Biographical details
- Born: August 21, 1981 (age 44) Richardson, Texas, U.S.

Playing career
- 2000–2004: Texas Tech
- Position(s): Wide receiver

Coaching career (HC unless noted)
- 2005: Midlothian HS (TX)
- 2006: Cisco College (WR)
- 2007–2009: TCU (GA)
- 2010: Millsaps (DC)
- 2011: TCU (S)
- 2012: TCU (WR)
- 2013–2014: Texas Tech (S)
- 2015: Texas Tech (OLB)
- 2016: Lamar (DC)
- 2017: Texas (DQC)
- 2018–2021: SMU (S)
- 2024: Parish Episcopal School (AHC)
- 2025–present: Trinity Christian Academy (TX)

Accomplishments and honors

Awards
- Third-team All-American (2004);

= Trey Haverty =

American gridiron football player and coach (born 1981)
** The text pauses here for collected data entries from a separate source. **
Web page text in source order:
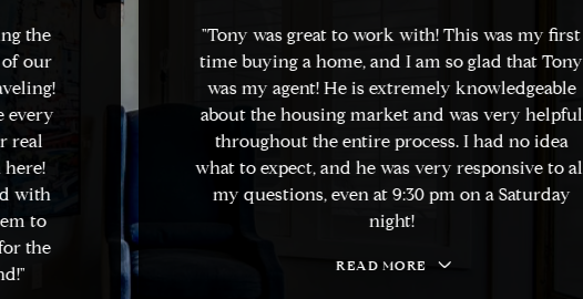
the
our
real
with
to
the
"Tony was great to work with! This was my first
time buying a home, and I am so glad that Tony
was my agent! He is extremely knowledgeable
about the housing market and was very helpful
throughout the entire process. I had no idea
what to expect, and he was very responsive to all
my questions, even at 9:30 pm on a Saturday
night!
READ MORE

Trey Haverty (born August 21, 1981) is an American football coach and former player. He is currently the head coach at Trinity Christian Academy in Addison, Texas. He previously served as the defensive coordinator at Lamar University and the safeties coach at Southern Methodist University. Haverty played college football as a wide receiver at Texas Tech University.

==Early life==
Haverty was born August 21, 1981, in Richardson, Texas to Leighton Haverty and E.R. (Bo) Campbell. His father played football at the college level for LSU. Haverty attended Berkner High School in his home town and was a three-time All-District and All-Area selection. As a junior, he was second statewide in receiving yards.

==College career==
Haverty played wide receiver for Texas Tech from 2000 to 2004. He was named Second-Team Academic All-Big 12 for the 2003 season. In his senior season in 2004, Haverty was named Second-Team All-American by Sports Illustrated and Third-Team by the Associated Press. Additionally, he led the Big 12 Conference in receptions and was second in receiving yards.

==Coaching career==
Haverty began his coaching career at Midlothian High School before coaching wide receivers at Cisco College in 2006. He then served several years as a graduate assistant at TCU before spending the 2010 season as the defensive coordinator for Millsaps. In 2011, he returned to TCU to accept the safeties coach position left vacant by Chad Glasgow who had become the defensive coordinator for Texas Tech. Following the 2011 season and Glasgow's return to TCU, Haverty was moved to the wide receivers coaching position.

On December 30, 2012, it was announced that Haverty had accepted a coaching position at his alma mater Texas Tech under head coach Kliff Kingsbury. Haverty was a player at Texas Tech while Kingsbury was the team's starting quarterback.

Haverty was named as Texas Tech's safeties coach for the 2013 season and coached the position for two years. His coaching position was changed to outside linebackers for the 2015 season before being fired in December.

On January 26, 2016, Haverty was named defensive coordinator for the Lamar Cardinals. He replaces Craig McGallion who announced his retirement in November, 2015.

On March 9, 2025, Haverty was named the head coach at Trinity Christian Academy in Addison, Texas.